We are also celebrating the farm's twin heritage as a family home and a place of growth and nurture for the visual arts, traditional crafts, music and rural writing. Many of the works on show are from our residency collections and will be familiar to friends who have frequented the farm in the past two years. But almost all of the residencies are also ongoing. They span both the seasons and the years. There are also new works to see and enjoy in the barns.
It feels like the farm as a whole has now become both a family home and a home for the arts. The fields, woods and wildlife; the hedgerows and pockets of wild land: all provide fertile ground in which to cultivate and nurture the visual arts, heritage crafts, music and rural writing. We hope you will join us for the celebrations – and the High Summer Selection !
AUTUMN PROGRAMME
PRIVATE VIEWINGS BY APPOINTMENT
Work from our Residency Collections and Historic Collections can be viewed by appointment during September, October. For more information about particular artists / residencies or to book a private viewing please contact us at : enquiries@galloper-sands.co.uk
NEW CATALOGUE OF WORKS BY HARRY BECKER
We are currently preparing a new catalogue of lithographs and other works by Harry Becker, all sourced from local private collections. To receive a digital copy of the catalogue and news about works for sale please email us at : enquiries@galloper-sands.co.uk
NEWSLETTER
We send out a weekly email to our followers with the latest news about exhibitions, farm arts residencies and other local arts / community events. Please click here if you would like to subscribe to our e-Newsletter.
If you would like to find out more about an Artist, Exhibition or particular Residency Collection, please click here.
THE GALLERY SPACES AT WHITE HOUSE FARM
The exhibitions are all housed in barns arranged around our historic farmyard, which opens on to post medieval farm parkland and sign-posted nature walks. Families and children are welcome. Free parking is available in an adjoining paddock. There is wheelchair access to the main exhibition spaces. We ask that any dogs are kept on leads at all times and are not brought into the gallery barns.
PLACES TO MEET & EAT NEARBY
Local apple juices and herb cordials are available in the barns. For more substantial refreshments and dining, we recommend visits to the following local pubs and cafes, all within 2 miles of the farm.
The Crown Inn – Great Glemham – IP17 2DA
Juniper Barn – Rendham – IP17 2AZ
White Horse – Sweffling – IP17 2BB
White Horse – Rendham – IP17 2AF
An excellent choice of cafes, restaurants and delis can be found further afield in local villages, market towns and coastal settlements including Framlingham, Yoxford, Peasenhall, Saxmundham, Snape, Walberswick, Southwold, Thorpeness, Dunwich, Aldeburgh, Orford and Woodbridge.
MORE ABOUT GALLOPER-SANDS
Galloper-Sands is the year round online gallery for works arising from The Alde Valley Spring Festival residency programme at White House Farm, located in the beautiful Upper Alde Valley of East Suffolk UK.

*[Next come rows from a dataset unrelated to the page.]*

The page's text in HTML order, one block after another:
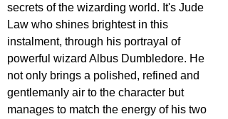
secrets of the wizarding world. It's Jude
Law who shines brightest in this
instalment, through his portrayal of
powerful wizard Albus Dumbledore. He
not only brings a polished, refined and
gentlemanly air to the character but
manages to match the energy of his two
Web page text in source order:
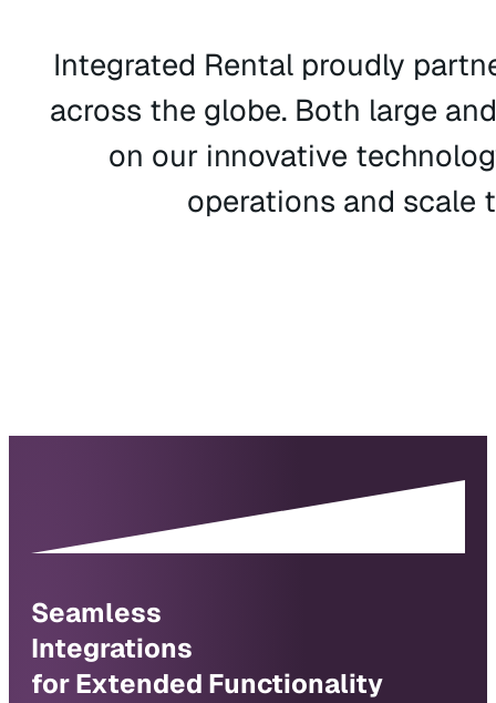
Integrated Rental proudly
across the globe. Both large
on our innovative
operations and scale
Seamless
Integrations
for Extended Functionality
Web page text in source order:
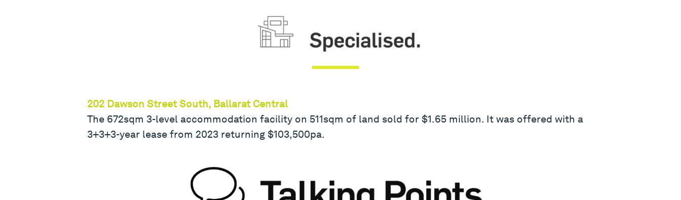
202 Dawson Street South, Ballarat Central
The 672sqm 3-level accommodation facility on 511sqm of land sold for $1.65 million. It was offered with a
3+3+3-year lease from 2023 returning $103,500pa.
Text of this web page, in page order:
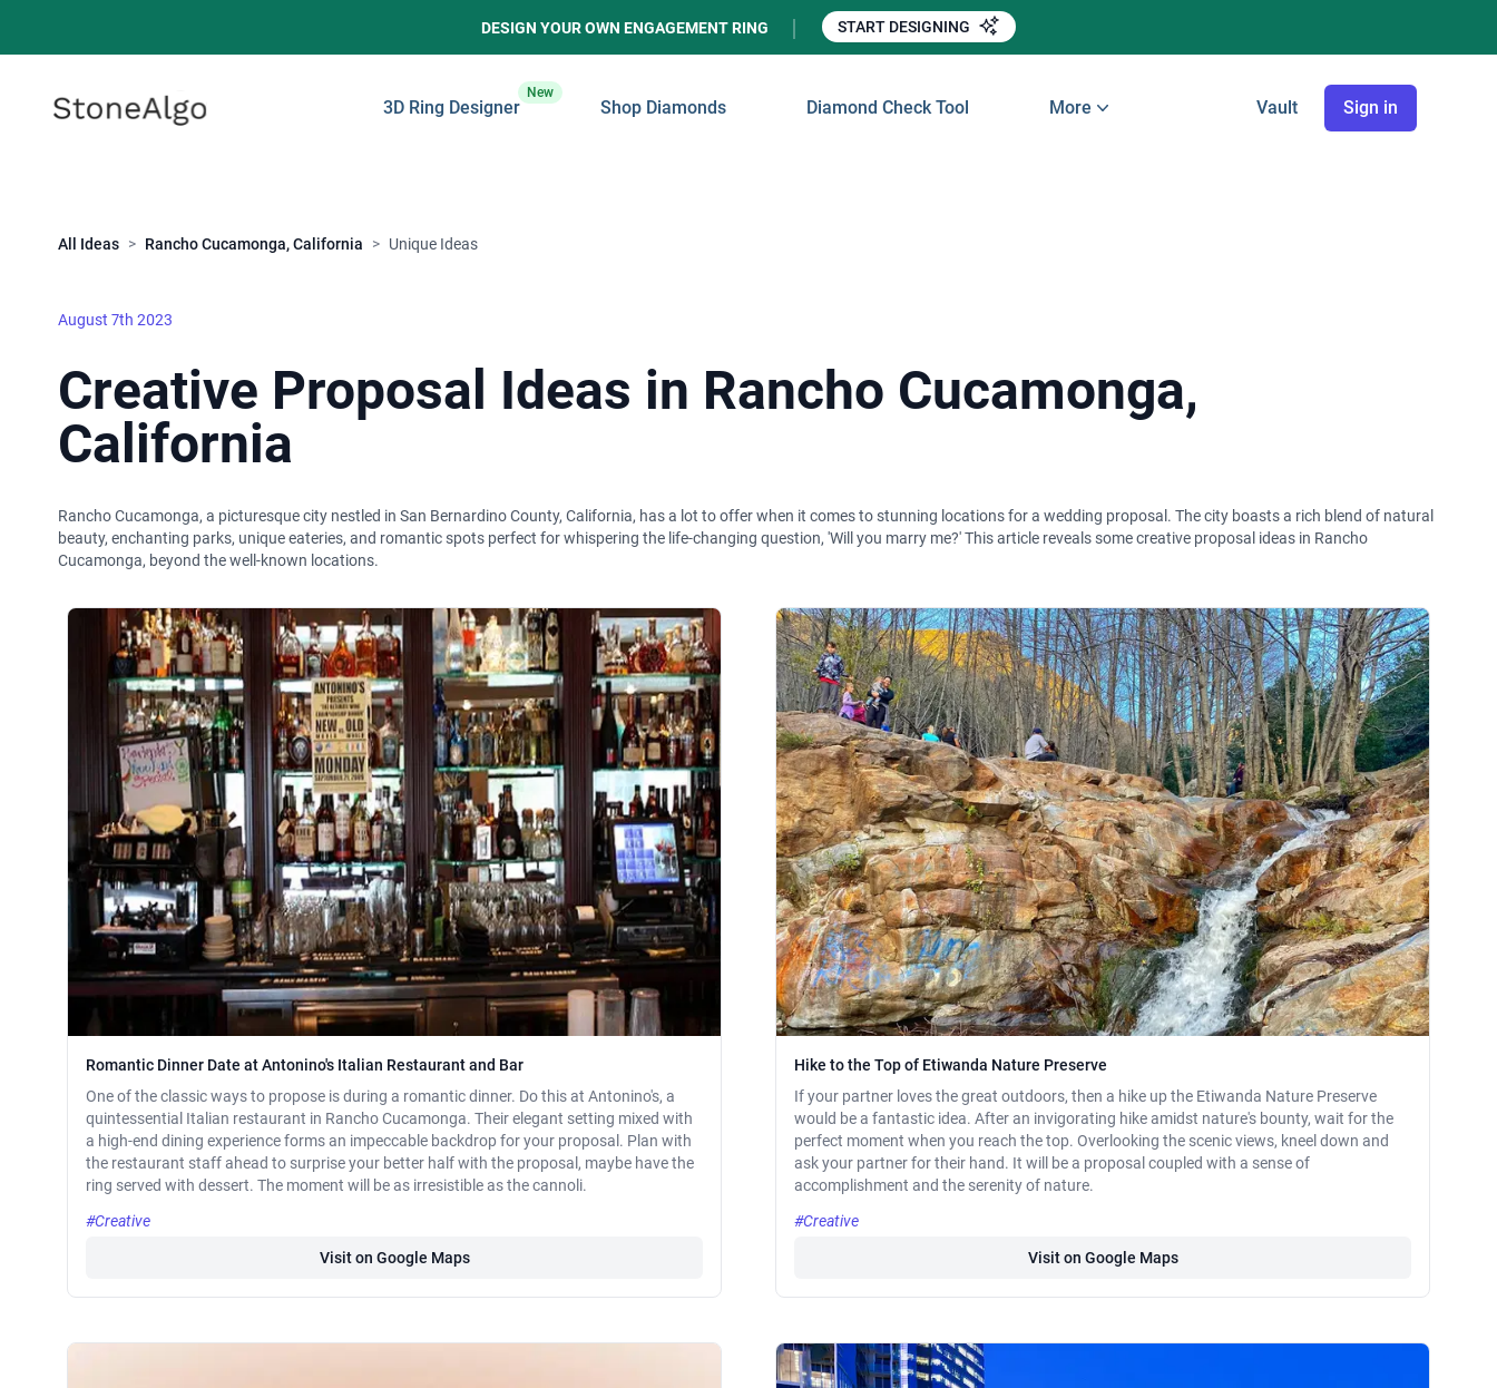
DESIGN YOUR OWN ENGAGEMENT RING START DESIGNING
StoneAlgo
StoneAlgo 3D Ring Designer
New
Shop Diamonds Diamond Check Tool More Vault Sign in
All Ideas > Rancho Cucamonga, California > Unique Ideas
August 7th 2023
Creative Proposal Ideas in Rancho Cucamonga,
California
Rancho Cucamonga, a picturesque city nestled in San Bernardino County, California, has a lot to offer when it comes to stunning locations for a wedding proposal. The city boasts a rich blend of natural
beauty, enchanting parks, unique eateries, and romantic spots perfect for whispering the life-changing question, 'Will you marry me?' This article reveals some creative proposal ideas in Rancho
Cucamonga, beyond the well-known locations.
Romantic Dinner Date at Antonino's Italian Restaurant and Bar
One of the classic ways to propose is during a romantic dinner. Do this at Antonino's, a
quintessential Italian restaurant in Rancho Cucamonga. Their elegant setting mixed with
a high-end dining experience forms an impeccable backdrop for your proposal. Plan with
the restaurant staff ahead to surprise your better half with the proposal, maybe have the
ring served with dessert. The moment will be as irresistible as the cannoli.
#Creative
Visit on Google Maps
Hike to the Top of Etiwanda Nature Preserve
If your partner loves the great outdoors, then a hike up the Etiwanda Nature Preserve
would be a fantastic idea. After an invigorating hike amidst nature's bounty, wait for the
perfect moment when you reach the top. Overlooking the scenic views, kneel down and
ask your partner for their hand. It will be a proposal coupled with a sense of
accomplishment and the serenity of nature.
#Creative
Visit on Google Maps
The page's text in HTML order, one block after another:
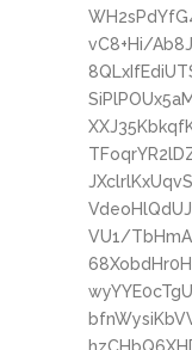
vC8+Hi/
VU1/
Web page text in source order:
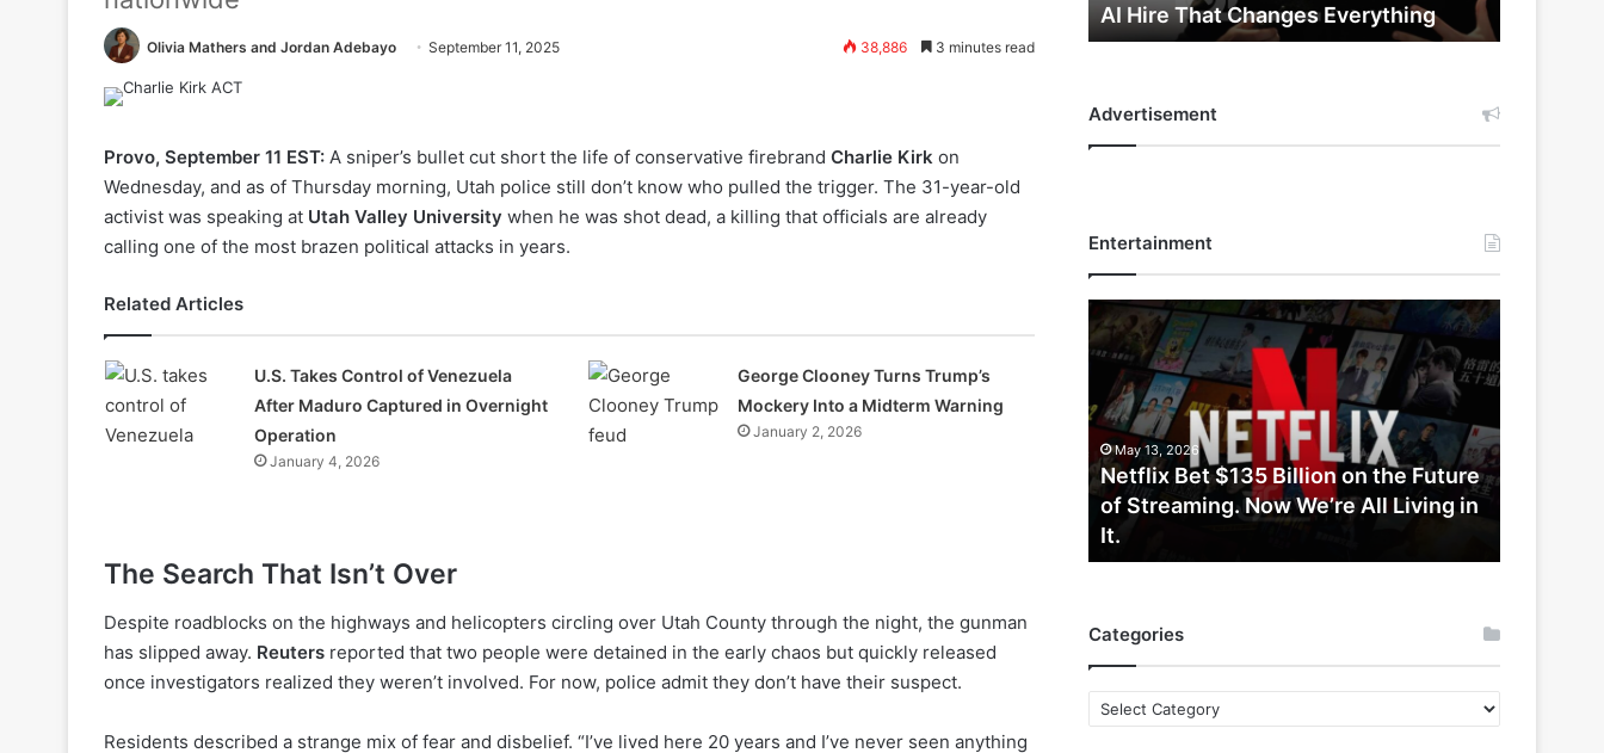
Olivia Mathers and Jordan Adebayo September 11, 2025 38,886 3 minutes read
Provo, September 11 EST: A sniper’s bullet cut short the life of conservative firebrand Charlie Kirk on
Wednesday, and as of Thursday morning, Utah police still don’t know who pulled the trigger. The 31-year-old
activist was speaking at Utah Valley University when he was shot dead, a killing that officials are already
calling one of the most brazen political attacks in years.
Related Articles
U.S. Takes Control of Venezuela
After Maduro Captured in Overnight
Operation
January 4, 2026
George Clooney Turns Trump’s
Mockery Into a Midterm Warning
January 2, 2026
The Search That Isn’t Over
Despite roadblocks on the highways and helicopters circling over Utah County through the night, the gunman
has slipped away. Reuters reported that two people were detained in the early chaos but quickly released
once investigators realized they weren’t involved. For now, police admit they don’t have their suspect.
Residents described a strange mix of fear and disbelief. “I’ve lived here 20 years and I’ve never seen anything
Everything
AI Hire That Changes Everything
Advertisement
Entertainment
Netflix
Bet
$135
Billion
on
the
Future
of
Streaming.
Now
We’re
in
It.
May 13, 2026
Netflix Bet $135 Billion on the Future
of Streaming. Now We’re All Living in
It.
Categories
Categories
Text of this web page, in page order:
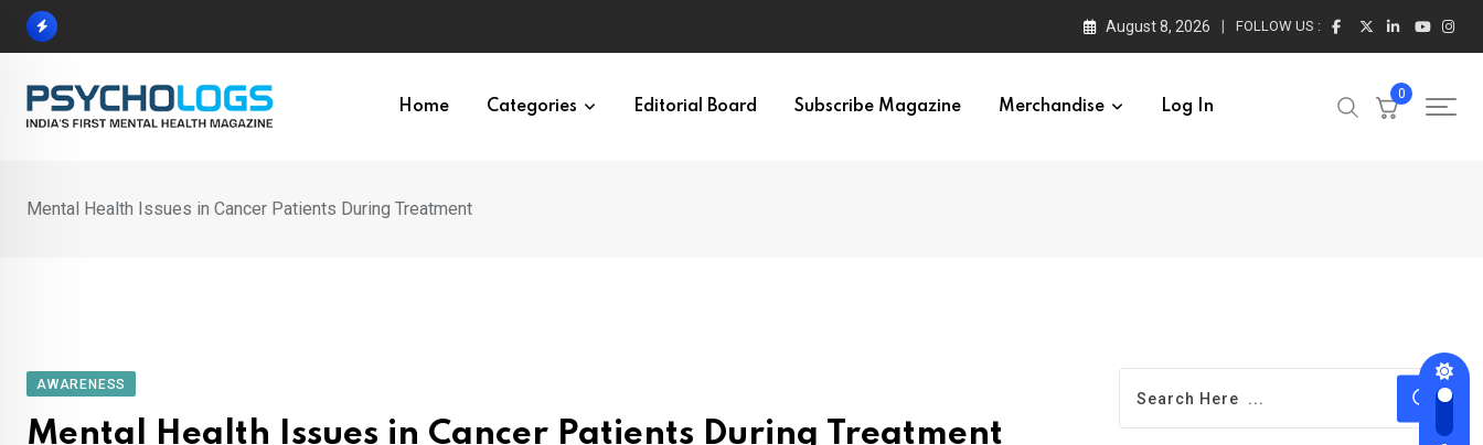
Skip
August 8, 2026 FOLLOW US :
Home Categories Editorial Board Subscribe Magazine Merchandise Log In
0
Mental Health Issues in Cancer Patients During Treatment
AWARENESS
Mental Health Issues in Cancer Patients During Treatment
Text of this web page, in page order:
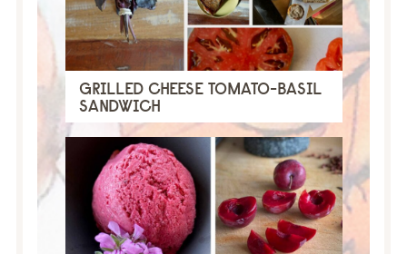
GRILLED CHEESE TOMATO-BASIL
SANDWICH
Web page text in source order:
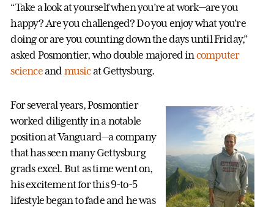
“Take a look at yourself when you’re at work—are you
happy? Are you challenged? Do you enjoy what you’re
doing or are you counting down the days until Friday,”
asked Posmontier, who double majored in computer
scienceand musicat Gettysburg.
For several years, Posmontier
worked diligently in a notable
position at Vanguard—a company
that has seen many Gettysburg
grads excel. But as time went on,
his excitement for this 9-to-5
lifestyle began to fade and he was
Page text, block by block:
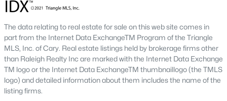
the available
Raleigh homes for sale
every 15 minutes!
Raleigh isn't just one of the best cities to live, work, and play in.
It's also one of the best places to
own a home
. Raleigh's Real
Estate market doesn't experience the volatility that most
markets do, and industry experts are projecting almost a 25%
appreciation in home values between 2015 and 2020.
The secret is out: Raleigh is one of the best cities in the United
The data relating to real estate for sale on this web site comes in
part from the Internet Data ExchangeTM Program of the Triangle
MLS, Inc. of Cary. Real estate listings held by brokerage firms other
than Raleigh Realty Inc are marked with the Internet Data Exchange
TM logo or the Internet Data ExchangeTM thumbnaillogo (the TMLS
logo) and detailed information about them includes the name of the
listing firms.
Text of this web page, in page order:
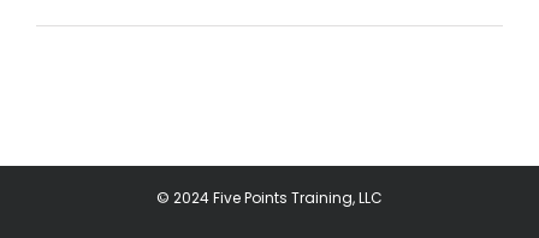
© 2024 Five Points Training, LLC
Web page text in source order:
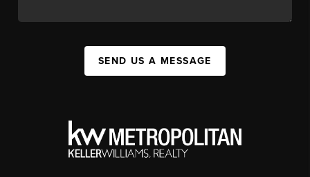
SEND US A MESSAGE
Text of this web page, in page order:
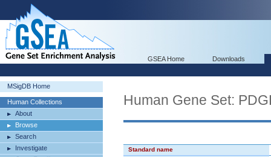
GSEA Home Downloads
MSigDB Home
Human Collections
About
Browse
Search
Investigate
Human Gene Set:
Standard name
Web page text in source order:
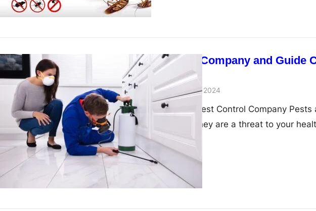
Pest Control Company and Guide
Services
admin November 29, 2024
Introduction To Pest Control Company
inconvenience; they are a threat to your
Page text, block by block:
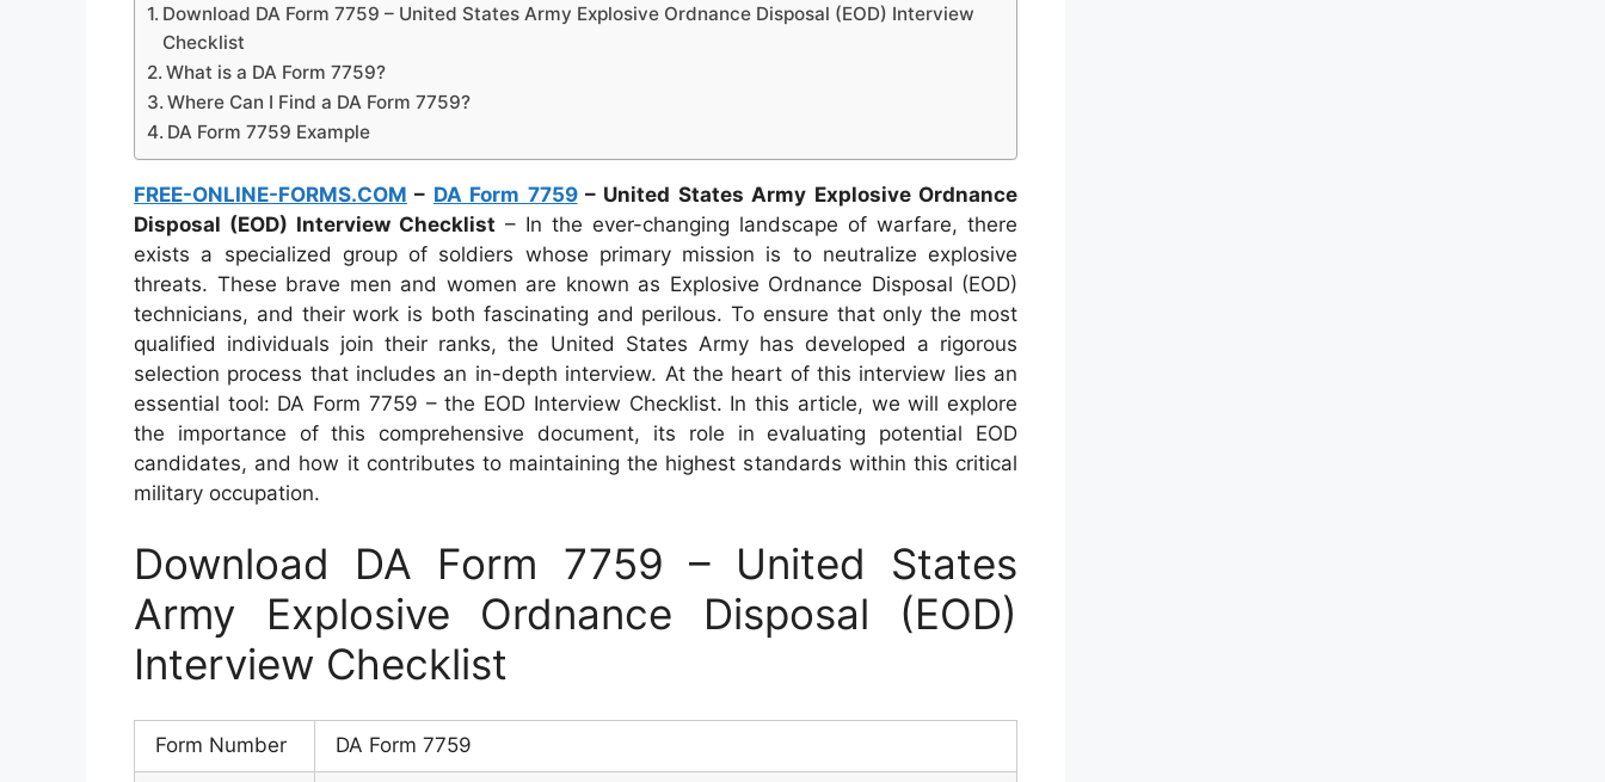
Download DA Form 7759 – United States Army Explosive Ordnance Disposal (EOD) Interview
Checklist
What is a DA Form 7759?
Where Can I Find a DA Form 7759?
DA Form 7759 Example
FREE-ONLINE-FORMS.COM – DA Form 7759– United States Army Explosive Ordnance
Disposal (EOD) Interview Checklist – In the ever-changing landscape of warfare, there
exists a specialized group of soldiers whose primary mission is to neutralize explosive
threats. These brave men and women are known as Explosive Ordnance Disposal (EOD)
technicians, and their work is both fascinating and perilous. To ensure that only the most
qualified individuals join their ranks, the United States Army has developed a rigorous
selection process that includes an in-depth interview. At the heart of this interview lies an
essential tool: DA Form 7759 – the EOD Interview Checklist. In this article, we will explore
the importance of this comprehensive document, its role in evaluating potential EOD
candidates, and how it contributes to maintaining the highest standards within this critical
military occupation.
Download DA Form 7759 – United States
Army Explosive Ordnance Disposal (EOD)
Interview Checklist
Form Number DA Form 7759
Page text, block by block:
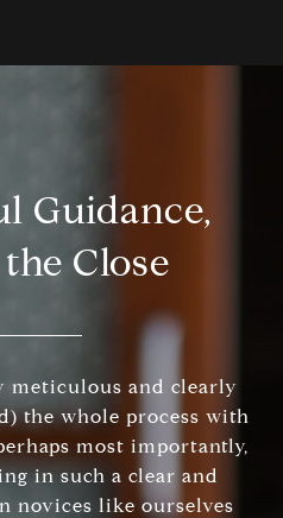
Guidance,
Close
meticulous and clearly
the whole process with
most importantly,
in such a clear and
novices like ourselves

For the past twenty years the farm has been managed using a Set of Sustainability Criteria. Central to this approach for land management is the idea that systems enrichment is vital to our future - in terms of biodiversity, knowledge gain, shared learning, skills and distributed income; and the belief that all land-based activities should be sensitive and proportionate to their social, ecological and economic setting.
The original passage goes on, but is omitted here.